Turunan asam arilasetat dan heteroarilasetat memiliki aktivitas cukup tinggi namun efek samping pada saluran cerna cukup besar. Contoh : diklofenak, ibuprofen, ketoprofen, fenoprofen, namoksirat, dan fenbufen
Hubungan struktur aktivitas turunan asam arilasetat dan heteroarilasetat
1. Mempunyai gugus karboksil atau
ekivalennya seperti asam enolat, asma hidroksamat, sulfonamida, tetrasol yang
terpisah oleh 1 atom C dari inti aromatik datar.
2.
Adanya gugus α-metil pada rantai samping asetat dapat meningkatkan
aktivitas antiradang. Contoh : ibufenak tidak mempunyai gugus α-metil dan
bersifat hepatotoksik. Makin panjang rantai C, aktivitas semakin rendah.
3.
Adanya α-substitusi senyawa bersifat
optis aktif dan kadang-kadang isomer 1 lebih aktif dibanding yanglain.

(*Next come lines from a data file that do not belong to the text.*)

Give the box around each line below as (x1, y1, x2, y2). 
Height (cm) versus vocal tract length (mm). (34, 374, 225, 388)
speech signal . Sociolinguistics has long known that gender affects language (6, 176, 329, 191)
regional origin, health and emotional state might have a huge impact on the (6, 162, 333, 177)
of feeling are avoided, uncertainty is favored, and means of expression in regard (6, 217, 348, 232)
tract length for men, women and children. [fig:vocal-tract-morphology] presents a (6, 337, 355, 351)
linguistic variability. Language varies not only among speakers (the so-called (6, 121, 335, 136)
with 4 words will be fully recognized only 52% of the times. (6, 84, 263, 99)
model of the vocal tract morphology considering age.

Konfigurasi yang aktif adalah bentuk isomer S. Contoh : S(+) ibuprofen lebih
aktif dibanding isomer (-). Sedangkan isomer (+) dan (-) fenoprofen mempunyai
aktivitas yang sama.
4.
Mempunyai gugus hidrofob yang terikat pada C inti aromatik pada posisi meta
atau para dari gugus asetat.
5. Turunan ester dan amida juga memunyai
aktivitas antiradang karena secara in vivo dihidrolisis menjadi bentuk asamnya.
VI. Turunan Oksikam
Turunan ini umumnya bersifat asam, mempunyai efek antiradang, analgesik, antipiretik, efektif untuk pengobatan simtomatik rematik atritis, osteoartritis, dan antipirai.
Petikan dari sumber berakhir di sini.